About this task =
Could you transcribe all of the data exactly and skip any pictures?

Data to use =
+ + +

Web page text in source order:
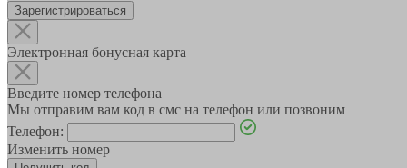
Зарегистрироваться
Электронная бонусная карта
Введите номер телефона
Мы отправим вам код в смс на телефон или позвоним
Телефон:
Изменить номер
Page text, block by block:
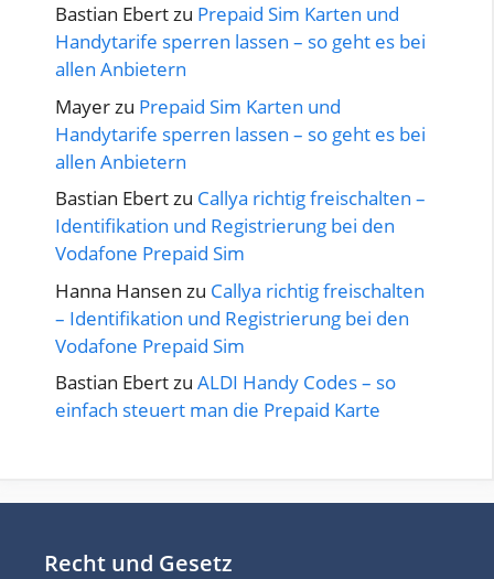
Bastian Ebertzu Prepaid Sim Karten und
Handytarife sperren lassen – so geht es bei
allen Anbietern
Mayer zu Prepaid Sim Karten und
Handytarife sperren lassen – so geht es bei
allen Anbietern
Bastian Ebertzu Callya richtig freischalten –
Identifikation und Registrierung bei den
Vodafone Prepaid Sim
Hanna Hansen zu Callya richtig freischalten
– Identifikation und Registrierung bei den
Vodafone Prepaid Sim
Bastian Ebertzu ALDI Handy Codes – so
einfach steuert man die Prepaid Karte
Recht und Gesetz
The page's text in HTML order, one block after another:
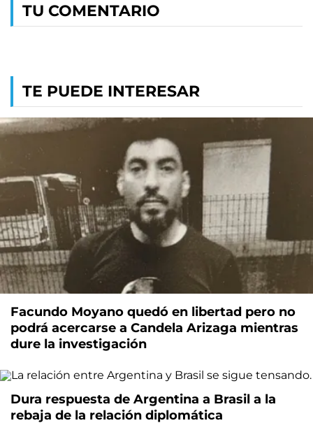
TU COMENTARIO
TE PUEDE INTERESAR
Facundo Moyano quedó en libertad pero no
podrá acercarse a Candela Arizaga mientras
dure la investigación
Dura respuesta de Argentina a Brasil a la
rebaja de la relación diplomática

+ + +

Solution to this exercise =
Web page text in source order:
Зарегистрироваться
Электронная бонусная карта
Введите номер телефона
Мы отправим вам код в смс на телефон или позвоним
Телефон:
Изменить номер
Page text, block by block:
Bastian Ebertzu Prepaid Sim Karten und
Handytarife sperren lassen – so geht es bei
allen Anbietern
Mayer zu Prepaid Sim Karten und
Handytarife sperren lassen – so geht es bei
allen Anbietern
Bastian Ebertzu Callya richtig freischalten –
Identifikation und Registrierung bei den
Vodafone Prepaid Sim
Hanna Hansen zu Callya richtig freischalten
– Identifikation und Registrierung bei den
Vodafone Prepaid Sim
Bastian Ebertzu ALDI Handy Codes – so
einfach steuert man die Prepaid Karte
Recht und Gesetz
The page's text in HTML order, one block after another:
TU COMENTARIO
TE PUEDE INTERESAR
Facundo Moyano quedó en libertad pero no
podrá acercarse a Candela Arizaga mientras
dure la investigación
Dura respuesta de Argentina a Brasil a la
rebaja de la relación diplomática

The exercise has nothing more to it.